**Exercise**.
Return each line of the data below exactly, omitting any pictures.

Exercise inputs START

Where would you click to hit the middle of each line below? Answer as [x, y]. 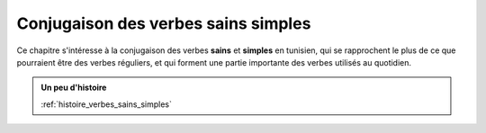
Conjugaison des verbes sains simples [164, 23]
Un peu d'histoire [74, 88]
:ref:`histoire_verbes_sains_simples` [107, 104]
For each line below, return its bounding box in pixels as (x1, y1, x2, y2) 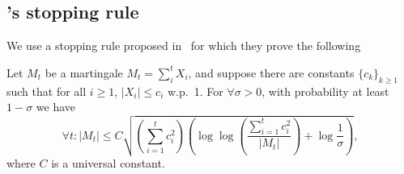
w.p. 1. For (167, 82, 223, 99)
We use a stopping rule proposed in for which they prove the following (6, 37, 361, 54)
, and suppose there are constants (188, 64, 355, 81)
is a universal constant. (51, 155, 165, 172)
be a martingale (45, 64, 123, 81)
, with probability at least (262, 82, 389, 99)
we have (36, 98, 75, 115)
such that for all (6, 82, 87, 99)
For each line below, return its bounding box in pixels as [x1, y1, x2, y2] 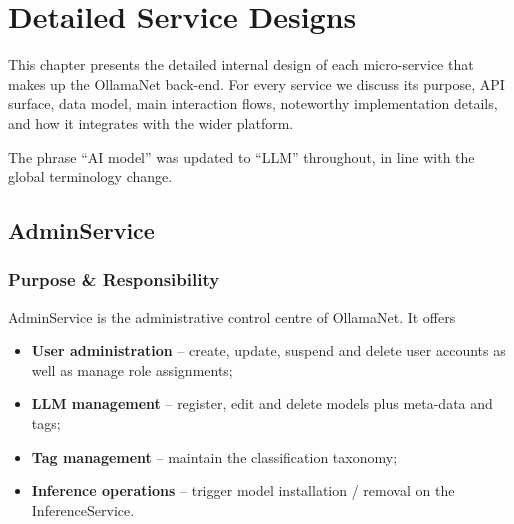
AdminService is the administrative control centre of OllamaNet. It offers [8, 306, 456, 327]
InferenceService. [31, 499, 135, 520]
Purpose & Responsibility [8, 267, 220, 292]
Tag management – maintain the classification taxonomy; [31, 446, 398, 467]
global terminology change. [8, 166, 173, 187]
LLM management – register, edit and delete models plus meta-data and [31, 393, 493, 414]
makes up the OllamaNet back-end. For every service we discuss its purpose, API [8, 73, 505, 94]
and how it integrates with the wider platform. [8, 112, 294, 133]
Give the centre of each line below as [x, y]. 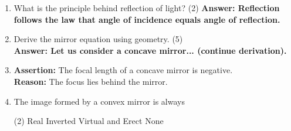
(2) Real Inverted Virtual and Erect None [89, 121]
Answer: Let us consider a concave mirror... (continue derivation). [150, 50]
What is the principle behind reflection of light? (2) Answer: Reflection [147, 8]
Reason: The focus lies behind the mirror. [91, 81]
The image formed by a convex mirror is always [99, 101]
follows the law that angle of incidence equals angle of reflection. [147, 19]
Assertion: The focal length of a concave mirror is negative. [123, 70]
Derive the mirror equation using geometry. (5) [98, 39]
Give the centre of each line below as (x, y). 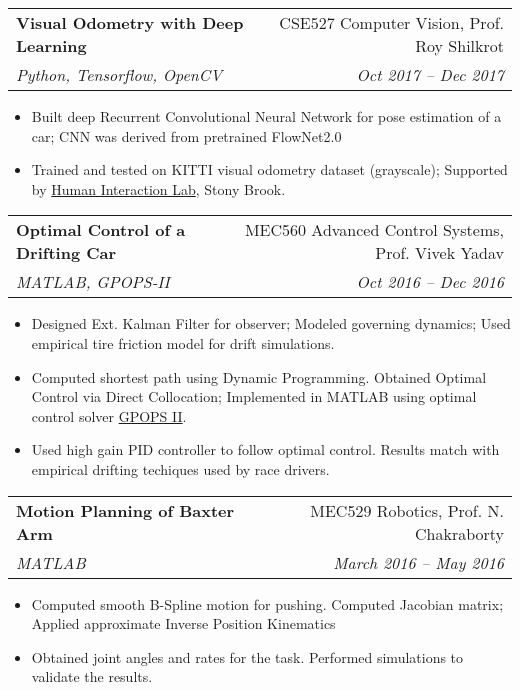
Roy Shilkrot (459, 45)
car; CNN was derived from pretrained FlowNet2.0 (186, 135)
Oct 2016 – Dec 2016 (430, 282)
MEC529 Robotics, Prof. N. (407, 510)
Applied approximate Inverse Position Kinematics (183, 623)
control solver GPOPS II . (109, 415)
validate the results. (92, 676)
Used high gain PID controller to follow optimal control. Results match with (265, 449)
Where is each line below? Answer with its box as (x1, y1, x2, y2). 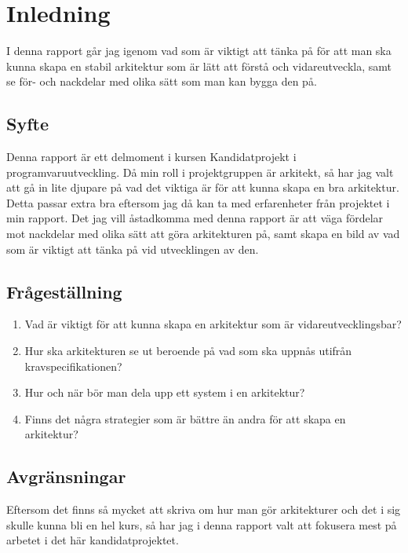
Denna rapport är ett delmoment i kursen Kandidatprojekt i (6, 148, 297, 165)
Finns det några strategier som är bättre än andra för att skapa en (24, 410, 346, 427)
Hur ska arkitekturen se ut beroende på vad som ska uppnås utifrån (24, 342, 352, 359)
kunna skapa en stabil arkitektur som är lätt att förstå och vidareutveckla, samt (6, 57, 392, 74)
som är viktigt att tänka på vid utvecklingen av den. (6, 240, 259, 257)
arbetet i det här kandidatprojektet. (6, 532, 179, 548)
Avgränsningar (6, 464, 126, 489)
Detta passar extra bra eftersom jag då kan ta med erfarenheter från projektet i (6, 194, 390, 211)
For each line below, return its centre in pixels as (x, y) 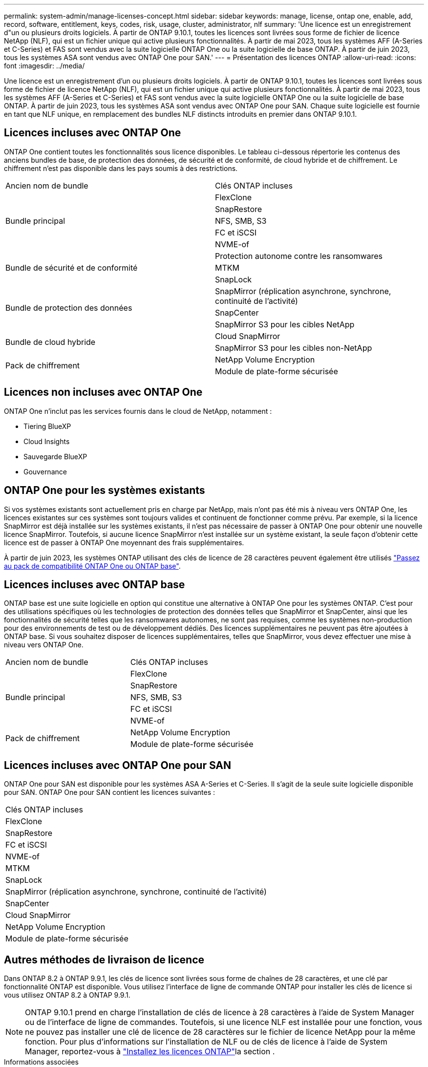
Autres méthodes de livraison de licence (104, 960)
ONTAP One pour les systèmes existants (105, 491)
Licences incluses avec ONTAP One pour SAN (118, 765)
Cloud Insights (47, 441)
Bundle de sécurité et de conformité (72, 267)
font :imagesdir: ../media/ (44, 66)
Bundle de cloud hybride (51, 342)
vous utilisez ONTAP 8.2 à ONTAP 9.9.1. (67, 995)
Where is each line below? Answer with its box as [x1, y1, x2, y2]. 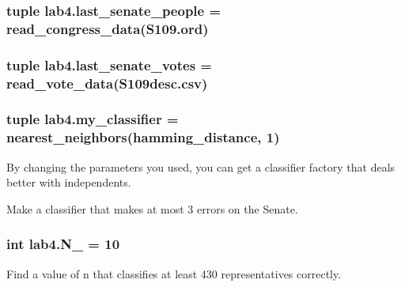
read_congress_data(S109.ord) [6, 18, 209, 38]
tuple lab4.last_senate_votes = [6, 55, 212, 74]
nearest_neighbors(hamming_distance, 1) [6, 127, 280, 147]
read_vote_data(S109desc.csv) [6, 73, 208, 93]
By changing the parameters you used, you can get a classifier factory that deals [6, 158, 395, 175]
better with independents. [6, 174, 131, 191]
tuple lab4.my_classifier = [6, 109, 179, 129]
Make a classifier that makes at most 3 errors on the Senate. [6, 200, 298, 217]
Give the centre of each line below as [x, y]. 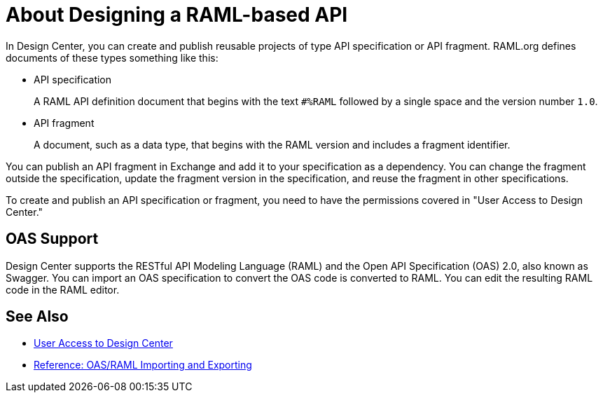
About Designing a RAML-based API [177, 15]
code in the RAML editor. [63, 289]
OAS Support [52, 239]
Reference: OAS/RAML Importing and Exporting [143, 365]
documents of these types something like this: [112, 57]
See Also [37, 317]
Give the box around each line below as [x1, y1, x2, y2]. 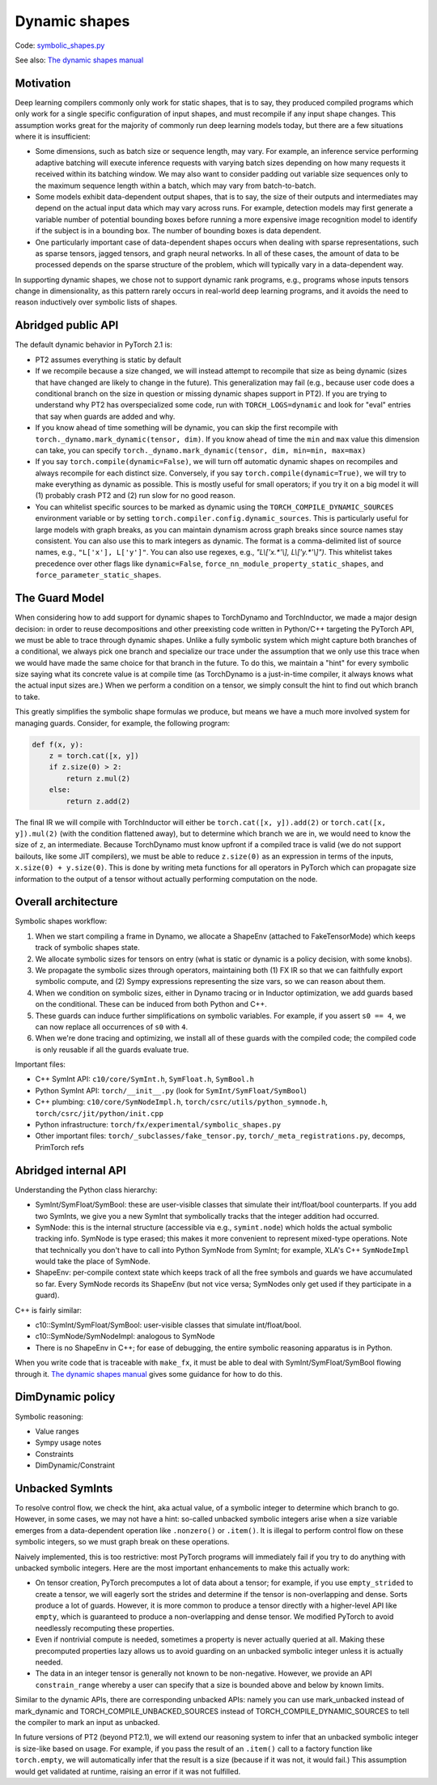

Exercise inputs END

**Result for this exercise**.
Where would you click to hit the middle of each line below? Answer as [x, y]. 
Conjugaison des verbes sains simples [164, 23]
Un peu d'histoire [74, 88]
:ref:`histoire_verbes_sains_simples` [107, 104]
For each line below, return its bounding box in pixels as (x1, y1, x2, y2) 
w.p. 1. For (167, 82, 223, 99)
We use a stopping rule proposed in for which they prove the following (6, 37, 361, 54)
, and suppose there are constants (188, 64, 355, 81)
is a universal constant. (51, 155, 165, 172)
be a martingale (45, 64, 123, 81)
, with probability at least (262, 82, 389, 99)
we have (36, 98, 75, 115)
such that for all (6, 82, 87, 99)
For each line below, return its bounding box in pixels as [x1, y1, x2, y2] 
AdminService is the administrative control centre of OllamaNet. It offers [8, 306, 456, 327]
InferenceService. [31, 499, 135, 520]
Purpose & Responsibility [8, 267, 220, 292]
Tag management – maintain the classification taxonomy; [31, 446, 398, 467]
global terminology change. [8, 166, 173, 187]
LLM management – register, edit and delete models plus meta-data and [31, 393, 493, 414]
makes up the OllamaNet back-end. For every service we discuss its purpose, API [8, 73, 505, 94]
and how it integrates with the wider platform. [8, 112, 294, 133]
Give the centre of each line below as [x, y]. 
(2) Real Inverted Virtual and Erect None [89, 121]
Answer: Let us consider a concave mirror... (continue derivation). [150, 50]
What is the principle behind reflection of light? (2) Answer: Reflection [147, 8]
Reason: The focus lies behind the mirror. [91, 81]
The image formed by a convex mirror is always [99, 101]
follows the law that angle of incidence equals angle of reflection. [147, 19]
Assertion: The focal length of a concave mirror is negative. [123, 70]
Derive the mirror equation using geometry. (5) [98, 39]
Give the centre of each line below as (x, y). 
Roy Shilkrot (459, 45)
car; CNN was derived from pretrained FlowNet2.0 (186, 135)
Oct 2016 – Dec 2016 (430, 282)
MEC529 Robotics, Prof. N. (407, 510)
Applied approximate Inverse Position Kinematics (183, 623)
control solver GPOPS II . (109, 415)
validate the results. (92, 676)
Used high gain PID controller to follow optimal control. Results match with (265, 449)
Where is each line below? Answer with its box as (x1, y1, x2, y2). 
Denna rapport är ett delmoment i kursen Kandidatprojekt i (6, 148, 297, 165)
Finns det några strategier som är bättre än andra för att skapa en (24, 410, 346, 427)
Hur ska arkitekturen se ut beroende på vad som ska uppnås utifrån (24, 342, 352, 359)
kunna skapa en stabil arkitektur som är lätt att förstå och vidareutveckla, samt (6, 57, 392, 74)
som är viktigt att tänka på vid utvecklingen av den. (6, 240, 259, 257)
arbetet i det här kandidatprojektet. (6, 532, 179, 548)
Avgränsningar (6, 464, 126, 489)
Detta passar extra bra eftersom jag då kan ta med erfarenheter från projektet i (6, 194, 390, 211)
For each line below, return its centre in pixels as (x, y) 
Autres méthodes de livraison de licence (104, 960)
ONTAP One pour les systèmes existants (105, 491)
Licences incluses avec ONTAP One pour SAN (118, 765)
Cloud Insights (47, 441)
Bundle de sécurité et de conformité (72, 267)
font :imagesdir: ../media/ (44, 66)
Bundle de cloud hybride (51, 342)
vous utilisez ONTAP 8.2 à ONTAP 9.9.1. (67, 995)
Where is each line below? Answer with its box as [x1, y1, x2, y2]. 
read_congress_data(S109.ord) [6, 18, 209, 38]
tuple lab4.last_senate_votes = [6, 55, 212, 74]
nearest_neighbors(hamming_distance, 1) [6, 127, 280, 147]
read_vote_data(S109desc.csv) [6, 73, 208, 93]
By changing the parameters you used, you can get a classifier factory that deals [6, 158, 395, 175]
better with independents. [6, 174, 131, 191]
tuple lab4.my_classifier = [6, 109, 179, 129]
Make a classifier that makes at most 3 errors on the Senate. [6, 200, 298, 217]
Give the centre of each line below as [x, y]. 
About Designing a RAML-based API [177, 15]
code in the RAML editor. [63, 289]
OAS Support [52, 239]
Reference: OAS/RAML Importing and Exporting [143, 365]
documents of these types something like this: [112, 57]
See Also [37, 317]
Give the box around each line below as [x1, y1, x2, y2]. 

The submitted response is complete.